The Martian is one hell of an experience. It feels much more like a documentary of things that actually happened than a fictional story. It is a plausible story that could conceivably take place within the next thirty years. More importantly, it’s a really amazing story.
There are two main forms to the story: Mark Watney’s journal, and scenes from Earth characters’ perspectives. Weir balances both forms of narrative superbly, giving the reader a complete picture while Watney tries to get in touch with NASA and NASA desperately tries to learn more about Watney.
The plot is well structured, and a great example of an organic plot. Mark Watney is stranded on Mars by a freak accident, and has to survive. Every plan he makes, part he scavenges, and decision he makes has to take into account all the necessary variables that surviving alone on Mars entails. None of the challenges he faces are arbitrary. Mark Watney sets out a plan and follows it, but reworks it or scraps it as necessary to adjust to reality. This in particular made the book and character feel like a great anti-venom to the toxic political climate of the current time. The plot is paced extremely well to boot.

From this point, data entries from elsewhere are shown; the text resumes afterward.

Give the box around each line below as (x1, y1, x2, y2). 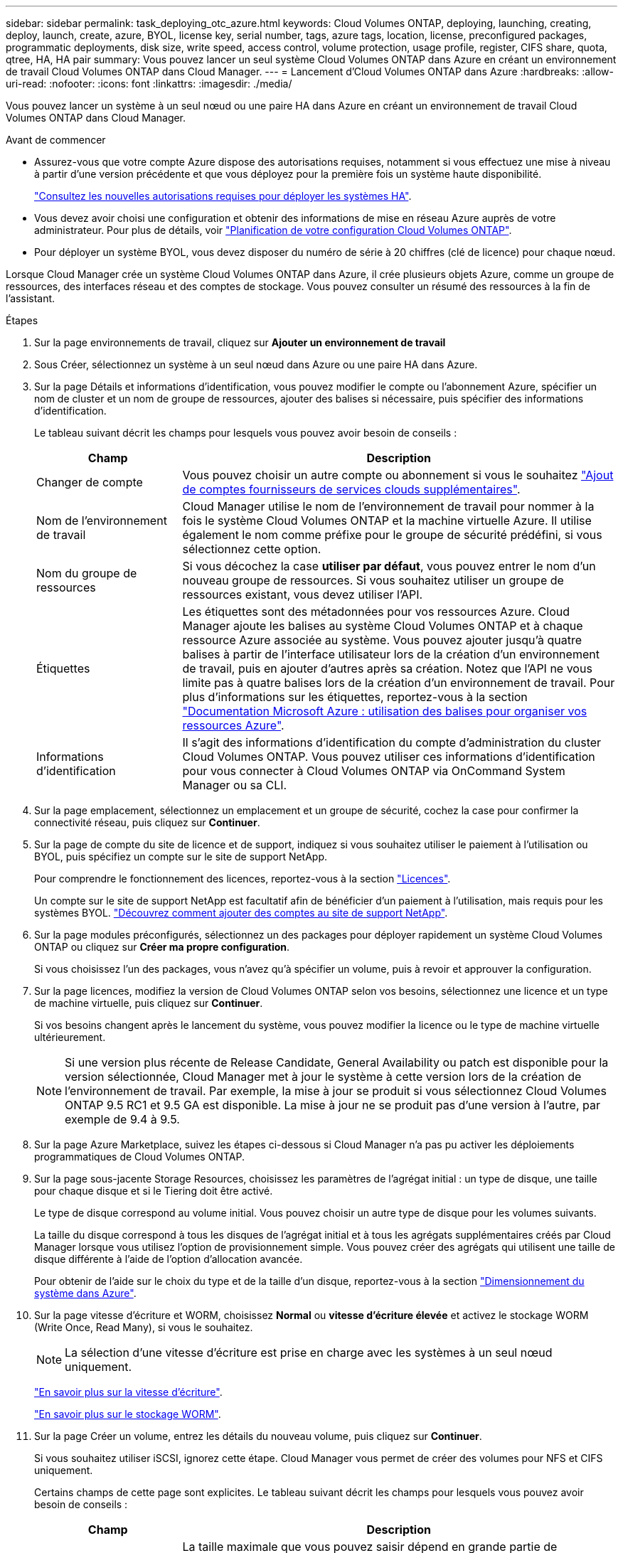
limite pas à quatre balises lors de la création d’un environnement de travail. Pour (182, 676, 615, 690)
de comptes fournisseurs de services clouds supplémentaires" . (182, 482, 521, 496)
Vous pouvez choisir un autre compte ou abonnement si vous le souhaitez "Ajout (182, 468, 614, 482)
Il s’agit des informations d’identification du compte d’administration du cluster (182, 735, 602, 749)
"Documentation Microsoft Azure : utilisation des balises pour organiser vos (182, 704, 587, 718)
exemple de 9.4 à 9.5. (65, 1112, 180, 1126)
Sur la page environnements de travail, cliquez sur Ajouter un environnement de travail (34, 336, 446, 348)
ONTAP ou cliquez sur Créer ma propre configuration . (34, 941, 290, 953)
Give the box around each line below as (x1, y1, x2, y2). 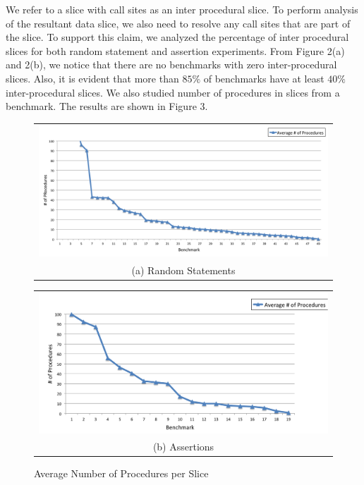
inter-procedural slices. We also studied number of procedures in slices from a (6, 85, 340, 99)
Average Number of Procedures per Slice (34, 466, 209, 481)
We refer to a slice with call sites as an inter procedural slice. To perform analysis (6, 2, 358, 16)
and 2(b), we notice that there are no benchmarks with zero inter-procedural (6, 57, 337, 72)
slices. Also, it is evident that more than (6, 70, 179, 85)
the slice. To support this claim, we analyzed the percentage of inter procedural (6, 30, 349, 44)
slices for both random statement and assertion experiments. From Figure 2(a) (6, 43, 345, 58)
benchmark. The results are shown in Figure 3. (6, 99, 208, 113)
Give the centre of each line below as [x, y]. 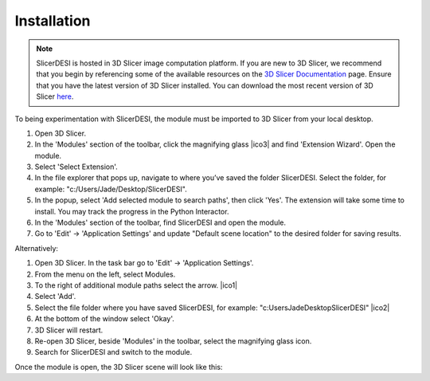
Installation [53, 21]
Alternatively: [37, 248]
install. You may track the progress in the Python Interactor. [132, 211]
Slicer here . [55, 96]
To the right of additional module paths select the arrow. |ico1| [136, 285]
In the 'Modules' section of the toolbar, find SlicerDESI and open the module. [160, 222]
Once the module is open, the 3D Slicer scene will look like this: [119, 367]
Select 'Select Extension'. [76, 167]
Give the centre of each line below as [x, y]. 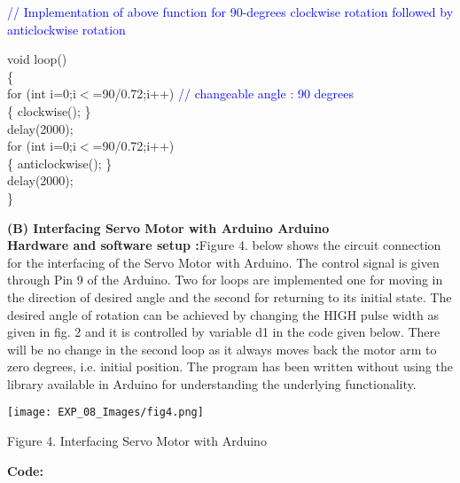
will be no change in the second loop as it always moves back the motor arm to [222, 349]
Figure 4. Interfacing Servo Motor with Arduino [137, 441]
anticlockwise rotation [66, 29]
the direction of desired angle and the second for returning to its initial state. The [230, 296]
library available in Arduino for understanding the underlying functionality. [212, 383]
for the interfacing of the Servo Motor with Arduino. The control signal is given [223, 262]
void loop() [37, 59]
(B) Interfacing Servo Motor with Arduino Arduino [168, 227]
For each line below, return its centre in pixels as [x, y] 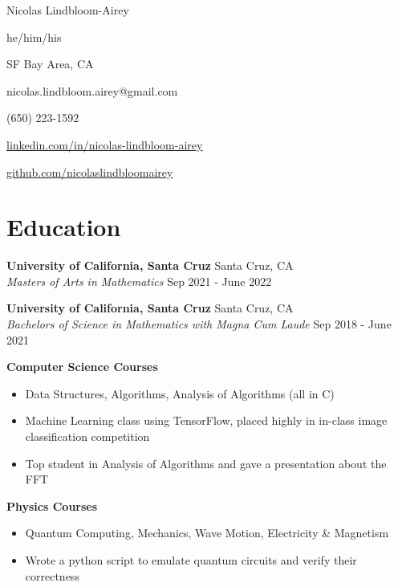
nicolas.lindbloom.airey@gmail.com [92, 90]
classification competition [87, 436]
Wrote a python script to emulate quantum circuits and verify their [191, 560]
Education [64, 227]
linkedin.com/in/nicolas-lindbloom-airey [105, 144]
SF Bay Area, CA [50, 64]
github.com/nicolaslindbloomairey [90, 171]
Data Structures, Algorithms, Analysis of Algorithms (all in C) [180, 393]
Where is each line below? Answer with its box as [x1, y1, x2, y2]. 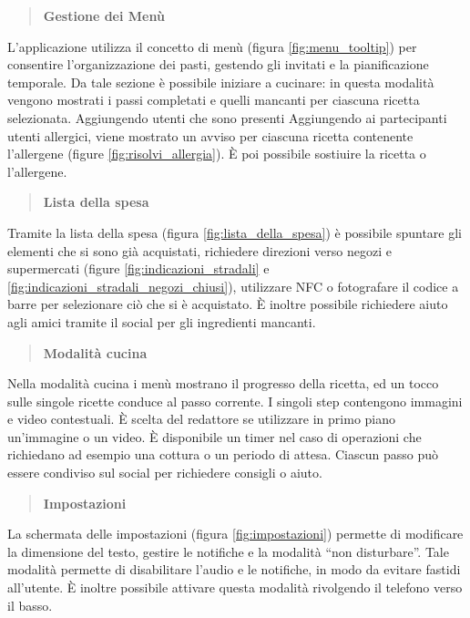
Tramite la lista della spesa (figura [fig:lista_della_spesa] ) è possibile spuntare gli [7, 222, 463, 242]
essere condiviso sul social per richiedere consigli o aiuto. [7, 463, 322, 482]
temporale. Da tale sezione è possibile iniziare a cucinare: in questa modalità [7, 72, 434, 91]
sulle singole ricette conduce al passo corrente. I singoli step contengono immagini [7, 391, 463, 410]
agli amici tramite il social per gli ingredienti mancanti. [7, 312, 316, 331]
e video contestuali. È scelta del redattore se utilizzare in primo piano [7, 409, 396, 428]
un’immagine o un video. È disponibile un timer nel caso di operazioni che [7, 427, 422, 446]
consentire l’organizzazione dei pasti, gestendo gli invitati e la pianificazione [7, 55, 429, 74]
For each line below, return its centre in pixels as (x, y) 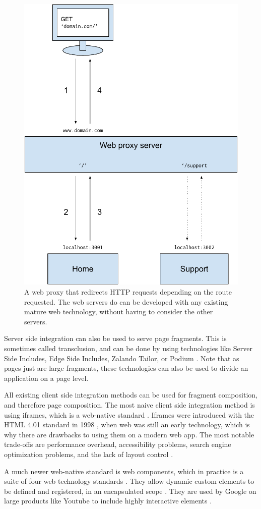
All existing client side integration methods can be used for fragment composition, (131, 395)
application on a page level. (46, 378)
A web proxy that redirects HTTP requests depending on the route (128, 292)
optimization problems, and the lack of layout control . (89, 454)
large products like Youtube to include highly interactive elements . (108, 501)
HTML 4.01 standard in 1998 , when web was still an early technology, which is (127, 425)
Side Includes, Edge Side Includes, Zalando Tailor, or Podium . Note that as (122, 358)
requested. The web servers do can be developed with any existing (126, 301)
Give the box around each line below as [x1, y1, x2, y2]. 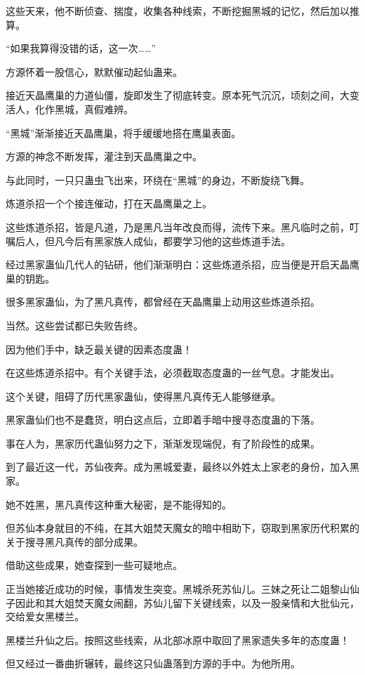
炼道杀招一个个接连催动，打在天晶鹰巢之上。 [6, 196, 212, 211]
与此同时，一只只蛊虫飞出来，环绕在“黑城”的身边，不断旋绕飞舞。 [6, 172, 310, 187]
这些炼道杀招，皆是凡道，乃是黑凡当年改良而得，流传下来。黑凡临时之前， [6, 219, 350, 234]
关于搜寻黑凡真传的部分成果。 [6, 534, 143, 549]
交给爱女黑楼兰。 [6, 609, 84, 624]
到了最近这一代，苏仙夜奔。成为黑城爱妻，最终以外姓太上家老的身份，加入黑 [6, 459, 359, 474]
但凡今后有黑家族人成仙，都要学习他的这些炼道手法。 [44, 233, 291, 248]
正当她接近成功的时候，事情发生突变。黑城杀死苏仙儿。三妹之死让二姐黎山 [6, 582, 350, 596]
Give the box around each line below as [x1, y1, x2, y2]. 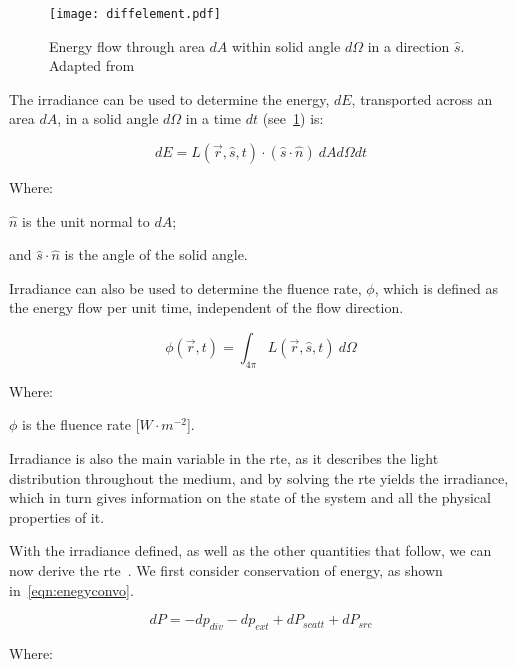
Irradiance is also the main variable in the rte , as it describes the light [9, 447, 439, 468]
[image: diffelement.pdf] [49, 7, 221, 21]
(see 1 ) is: [262, 108, 324, 129]
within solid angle [232, 35, 341, 56]
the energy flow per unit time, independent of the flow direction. [9, 297, 404, 318]
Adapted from [49, 55, 135, 76]
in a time [185, 108, 241, 129]
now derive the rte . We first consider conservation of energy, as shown [9, 559, 443, 580]
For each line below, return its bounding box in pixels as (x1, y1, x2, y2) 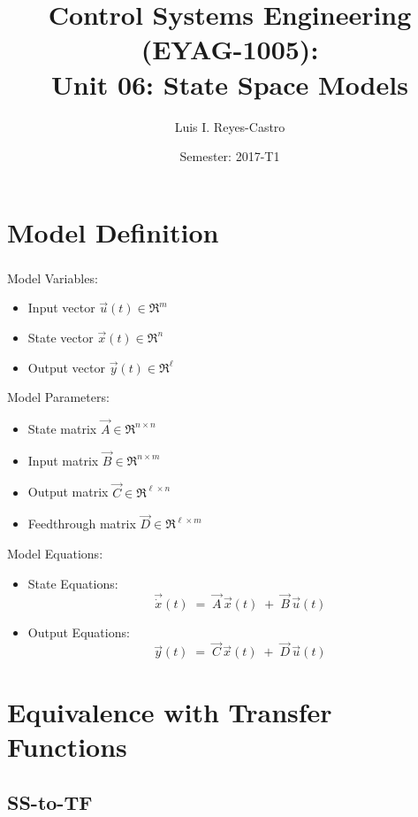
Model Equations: (7, 544, 103, 563)
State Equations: (27, 574, 118, 592)
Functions (7, 728, 127, 764)
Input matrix (27, 451, 99, 469)
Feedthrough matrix (27, 514, 136, 533)
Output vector (27, 358, 105, 376)
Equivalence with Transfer (7, 693, 332, 729)
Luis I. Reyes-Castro (174, 117, 285, 135)
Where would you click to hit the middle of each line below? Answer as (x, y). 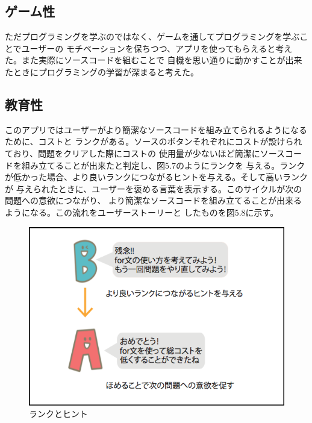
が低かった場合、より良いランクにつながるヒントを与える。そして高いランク (156, 177)
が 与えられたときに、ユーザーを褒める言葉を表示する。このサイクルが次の (154, 188)
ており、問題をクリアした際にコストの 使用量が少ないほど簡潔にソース (145, 153)
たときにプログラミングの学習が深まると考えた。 (102, 71)
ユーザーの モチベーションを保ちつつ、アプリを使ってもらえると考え (157, 48)
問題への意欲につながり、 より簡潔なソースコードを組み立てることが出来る (154, 200)
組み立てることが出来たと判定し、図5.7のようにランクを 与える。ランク (163, 165)
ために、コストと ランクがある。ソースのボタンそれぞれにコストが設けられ (154, 141)
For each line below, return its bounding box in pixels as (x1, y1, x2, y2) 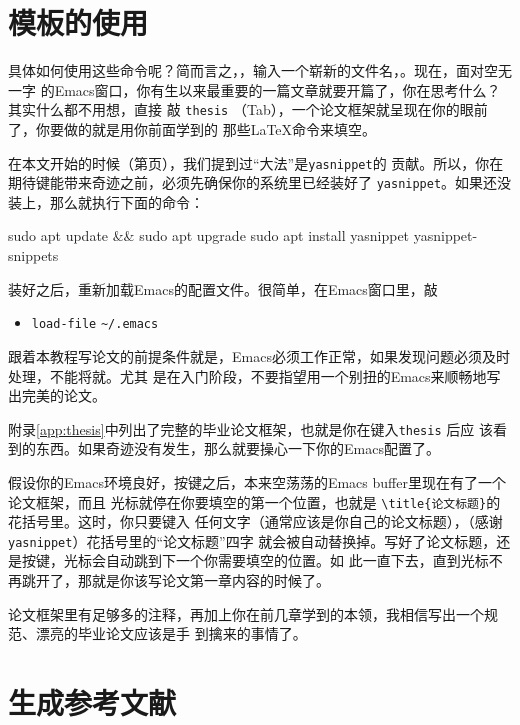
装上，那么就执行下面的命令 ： (8, 191, 204, 212)
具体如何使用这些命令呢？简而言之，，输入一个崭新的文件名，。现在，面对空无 (8, 60, 512, 81)
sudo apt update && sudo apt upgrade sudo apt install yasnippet (8, 225, 410, 246)
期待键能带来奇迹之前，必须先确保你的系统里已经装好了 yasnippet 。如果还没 (8, 172, 512, 193)
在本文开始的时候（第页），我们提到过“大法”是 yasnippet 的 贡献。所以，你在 (8, 152, 504, 173)
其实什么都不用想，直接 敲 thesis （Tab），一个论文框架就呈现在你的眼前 (8, 99, 488, 120)
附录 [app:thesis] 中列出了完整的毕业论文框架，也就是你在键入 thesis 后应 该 (8, 418, 493, 439)
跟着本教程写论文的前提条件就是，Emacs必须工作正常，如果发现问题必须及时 (8, 345, 510, 366)
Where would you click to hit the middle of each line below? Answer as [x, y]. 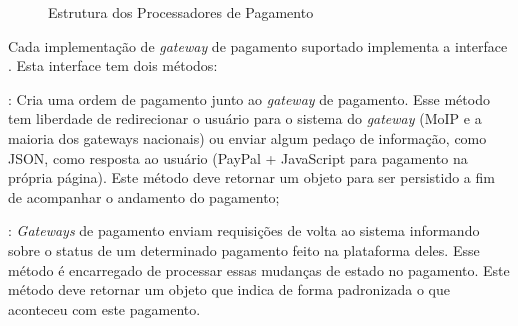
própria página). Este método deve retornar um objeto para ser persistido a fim [251, 177]
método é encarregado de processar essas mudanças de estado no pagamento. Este [259, 269]
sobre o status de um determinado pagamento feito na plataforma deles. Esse [244, 249]
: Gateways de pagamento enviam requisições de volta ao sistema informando [244, 230]
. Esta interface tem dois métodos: [113, 65]
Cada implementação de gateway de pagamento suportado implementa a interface [258, 45]
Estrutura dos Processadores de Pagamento [181, 12]
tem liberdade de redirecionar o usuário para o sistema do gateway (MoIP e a [245, 118]
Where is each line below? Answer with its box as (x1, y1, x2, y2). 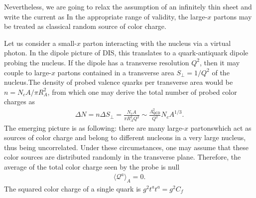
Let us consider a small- (4, 37, 77, 48)
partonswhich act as (190, 122, 252, 133)
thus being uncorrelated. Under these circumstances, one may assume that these (4, 142, 249, 152)
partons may (213, 11, 252, 21)
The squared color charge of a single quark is (4, 183, 141, 194)
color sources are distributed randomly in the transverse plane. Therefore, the (4, 152, 241, 162)
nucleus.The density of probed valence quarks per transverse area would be (4, 77, 233, 87)
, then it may (200, 57, 240, 67)
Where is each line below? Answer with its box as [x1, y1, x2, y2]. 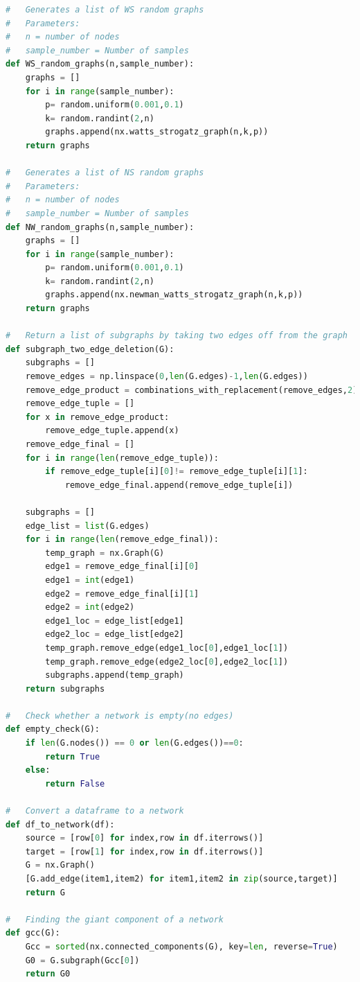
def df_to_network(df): [6, 819, 115, 830]
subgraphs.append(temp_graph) [45, 670, 184, 681]
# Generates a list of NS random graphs [6, 168, 204, 178]
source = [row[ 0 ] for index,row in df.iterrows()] [25, 833, 264, 843]
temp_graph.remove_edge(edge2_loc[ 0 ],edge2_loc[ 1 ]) [45, 656, 289, 667]
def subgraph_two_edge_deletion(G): [6, 344, 174, 354]
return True [45, 751, 100, 762]
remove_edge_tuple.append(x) [45, 426, 179, 436]
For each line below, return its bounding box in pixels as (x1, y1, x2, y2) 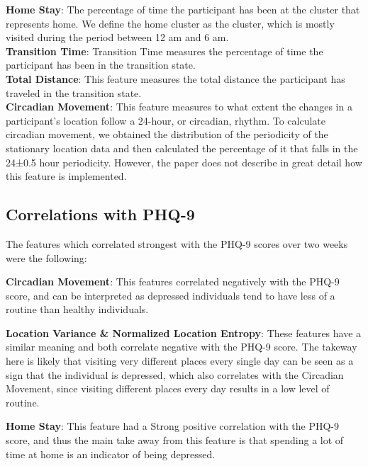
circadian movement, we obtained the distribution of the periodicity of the (6, 127, 328, 142)
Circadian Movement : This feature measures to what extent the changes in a (6, 99, 352, 114)
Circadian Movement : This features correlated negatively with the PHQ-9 (6, 274, 340, 289)
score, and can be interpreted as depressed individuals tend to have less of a (6, 288, 335, 302)
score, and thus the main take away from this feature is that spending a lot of (6, 433, 344, 448)
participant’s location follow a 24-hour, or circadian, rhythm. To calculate (6, 113, 326, 127)
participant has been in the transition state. (6, 57, 196, 72)
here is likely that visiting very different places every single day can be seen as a (6, 353, 354, 368)
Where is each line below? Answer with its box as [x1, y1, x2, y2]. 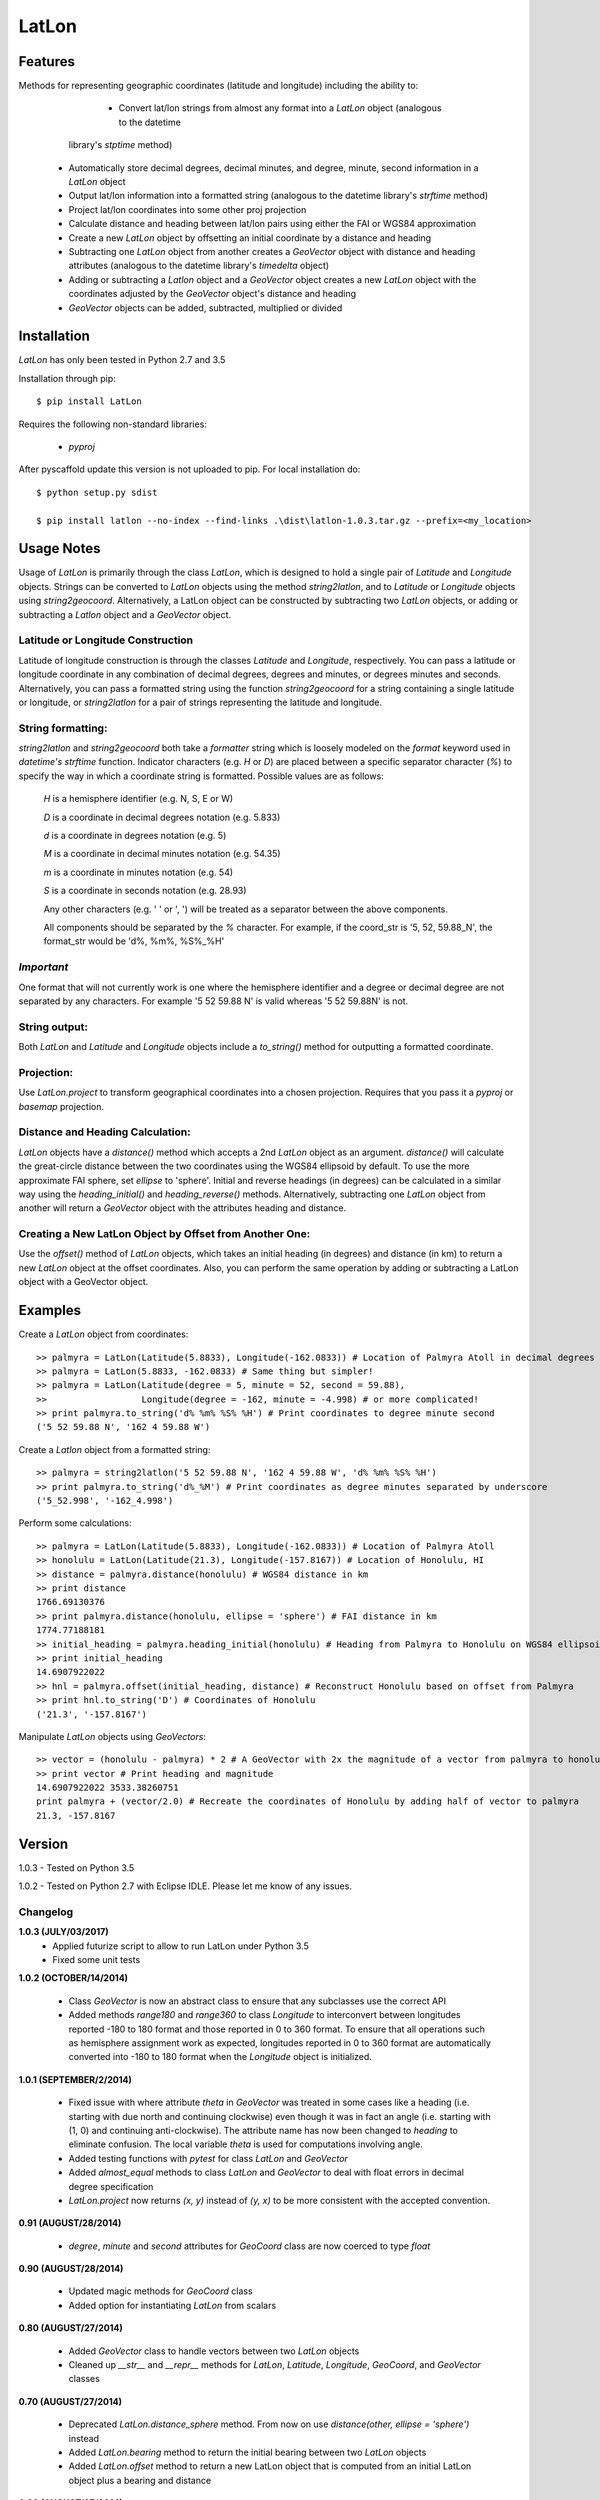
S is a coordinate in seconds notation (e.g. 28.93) [43, 885, 247, 897]
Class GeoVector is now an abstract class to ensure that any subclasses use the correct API [68, 1995, 447, 2007]
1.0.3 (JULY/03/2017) [18, 1926, 109, 1938]
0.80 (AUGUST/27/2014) [18, 2322, 124, 2334]
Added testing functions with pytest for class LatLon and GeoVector [68, 2152, 349, 2164]
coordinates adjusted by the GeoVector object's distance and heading [68, 288, 357, 300]
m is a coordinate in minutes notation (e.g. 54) [43, 866, 234, 878]
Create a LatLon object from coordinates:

While Watney is the man trapped on Mars, the chapters on Earth show the reaction, planning, and work of a wide array of personnel at NASA and JPL. This part is essential, both in terms of plot and in terms of showing how space missions are a group endeavor of thousands of people, rather than solely the work of six astronauts. The chronicles on Earth reads as authentically as the personalities and decisions taken during NASA’s actual space programs such as Gemini or Apollo.